Mind! Do I have one?

From "Feelings" by Charles Birch


   
The basic distinction that has to be made is not primarily between mind and matter but between the objective and the subjective.

   Things are experienced either internally or externally. When we see, touch, smell, or hear something our primary experience is external. When we think about things the experience is internal. But our senses do not bring us direct knowledge. All sensory signals arrive in the brain as modulated electrical signals that must be integrated and deciphered.

   
My own consciousness is the only thing in all the universe of which I have direct knowledge. Everything other than consciousness is inferred.

   I experience the world as a world of objects through my five senses. I also experience life as inner awareness.

   Feelings are the subjective side of life. Outward events are the objective aspect.

Can mind arise from no mind?

   The present dominant view claims that mind is something that emerges in the course of the evolution of life. It is given the name
emergentism.

   A second view is that there is no such thing as mind, all is mere matter (
physicalism or materialism).

   A third view says that, in some sense, mind is part and parcel of all the entities in the evolution of the cosmos and the evolution of life. Thus mind and matter are two aspects of the one thing (
panexperientialism).
   
The question we are really asking is what is the nature of nature? Is it a machine, or is it something other.

When did mind arise?

   When did mind arise in cosmic evolution?

Physicalism says mind is not real-- the only real things are insentient bits of matter.

Panexperientialism asks: How could that which is arise from that which is not? It says mind (in some form) and matter always existed together all the way back to the Big Bang and even beyond. It avows that mind never arises from no mind.

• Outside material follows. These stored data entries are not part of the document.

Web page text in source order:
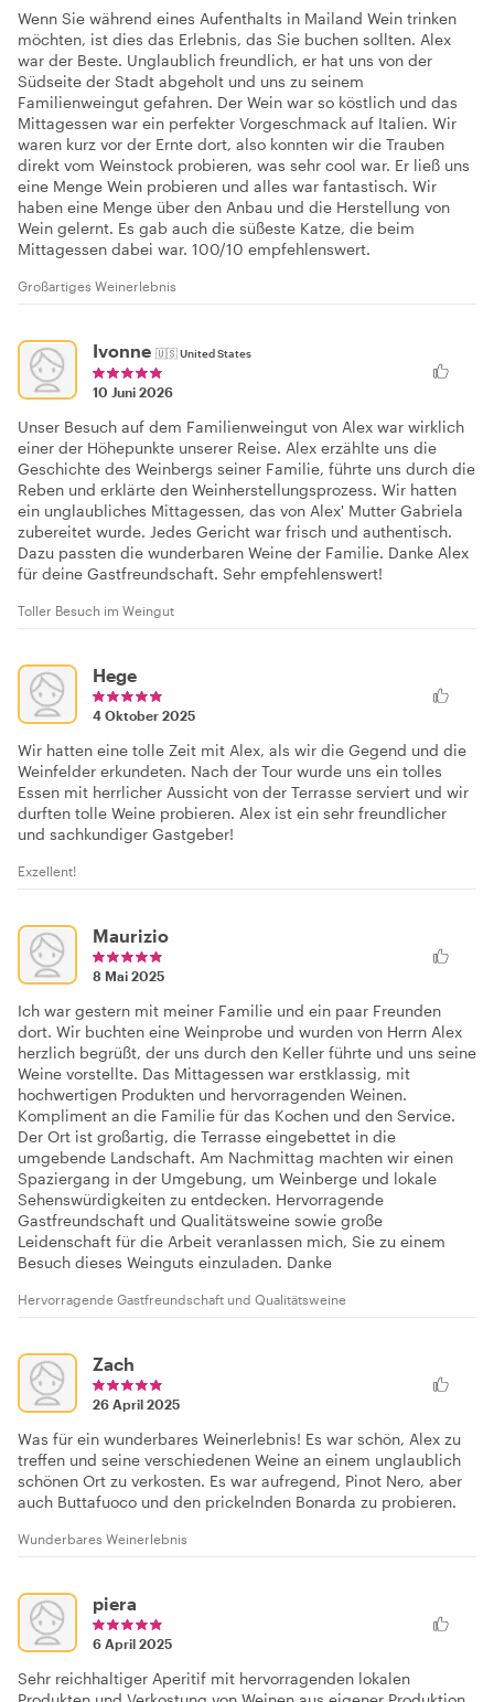
Wenn Sie während eines Aufenthalts in Mailand Wein trinken
möchten, ist dies das Erlebnis, das Sie buchen sollten. Alex
war der Beste. Unglaublich freundlich, er hat uns von der
Südseite der Stadt abgeholt und uns zu seinem
Familienweingut gefahren. Der Wein war so köstlich und das
Mittagessen war ein perfekter Vorgeschmack auf Italien. Wir
waren kurz vor der Ernte dort, also konnten wir die Trauben
direkt vom Weinstock probieren, was sehr cool war. Er ließ uns
eine Menge Wein probieren und alles war fantastisch. Wir
haben eine Menge über den Anbau und die Herstellung von
Wein gelernt. Es gab auch die süßeste Katze, die beim
Mittagessen dabei war. 100/10 empfehlenswert.
Großartiges Weinerlebnis
Ivonne 🇺🇸United States
10 Juni 2026
Unser Besuch auf dem Familienweingut von Alex war wirklich
einer der Höhepunkte unserer Reise. Alex erzählte uns die
Geschichte des Weinbergs seiner Familie, führte uns durch die
Reben und erklärte den Weinherstellungsprozess. Wir hatten
ein unglaubliches Mittagessen, das von Alex' Mutter Gabriela
zubereitet wurde. Jedes Gericht war frisch und authentisch.
Dazu passten die wunderbaren Weine der Familie. Danke Alex
für deine Gastfreundschaft. Sehr empfehlenswert!
Toller Besuch im Weingut
Hege
4 Oktober 2025
Wir hatten eine tolle Zeit mit Alex, als wir die Gegend und die
Weinfelder erkundeten. Nach der Tour wurde uns ein tolles
Essen mit herrlicher Aussicht von der Terrasse serviert und wir
durften tolle Weine probieren. Alex ist ein sehr freundlicher
und sachkundiger Gastgeber!
Exzellent!
Maurizio
8 Mai 2025
Ich war gestern mit meiner Familie und ein paar Freunden
dort. Wir buchten eine Weinprobe und wurden von Herrn Alex
herzlich begrüßt, der uns durch den Keller führte und uns seine
Weine vorstellte. Das Mittagessen war erstklassig, mit
hochwertigen Produkten und hervorragenden Weinen.
Kompliment an die Familie für das Kochen und den Service.
Der Ort ist großartig, die Terrasse eingebettet in die
umgebende Landschaft. Am Nachmittag machten wir einen
Spaziergang in der Umgebung, um Weinberge und lokale
Sehenswürdigkeiten zu entdecken. Hervorragende
Gastfreundschaft und Qualitätsweine sowie große
Leidenschaft für die Arbeit veranlassen mich, Sie zu einem
Besuch dieses Weinguts einzuladen. Danke
Hervorragende Gastfreundschaft und Qualitätsweine
Zach
26 April 2025
Was für ein wunderbares Weinerlebnis! Es war schön, Alex zu
treffen und seine verschiedenen Weine an einem unglaublich
schönen Ort zu verkosten. Es war aufregend, Pinot Nero, aber
auch Buttafuoco und den prickelnden Bonarda zu probieren.
Wunderbares Weinerlebnis
piera
6 April 2025
Sehr reichhaltiger Aperitif mit hervorragenden lokalen

   The exponents of mechanism have declared that nature is not 'alive,' that not even taste, color, or odor belong to it. All that is real is the primary qualities of bits of matter to which nature can be reduced. The real world is matter in motion and nothing more. For mechanists, the machine replaces the organism as a model for understanding the nature of matter. Whitehead1 scathingly called this the, 'doctrine of vacuous actuality.'

Emergence

   The most common view held by biologists on the origin of consciousness is that it came into existence in mammals, possibly in birds, and even possibly in all animals that have a central nervous system. Some even extend the range of consciousness to protozoa because of the obvious responsiveness of these organisms to physical stimuli.

   Emergence is a common doctrine in evolutionary thinking about the origin of organs. For example, the five-toed limb is said to have emerged from fish that had no such limbs but had fins. Analogously, minds are said to have emerged from no minds. This step contains a serious flaw, a category mistake. Mind is in a quite different category from limbs, feathers, scales, etc., which are external properties knowable to sensory experience. Mind is not knowable in this way.

   There are two forms of the doctrine of emergence, a dualist and a physicalist form--one holding that once the mind emerges it is as a fully actual entity with power to affect the body, the other holding a physicalist view in which mind is without power to exert causation on the body.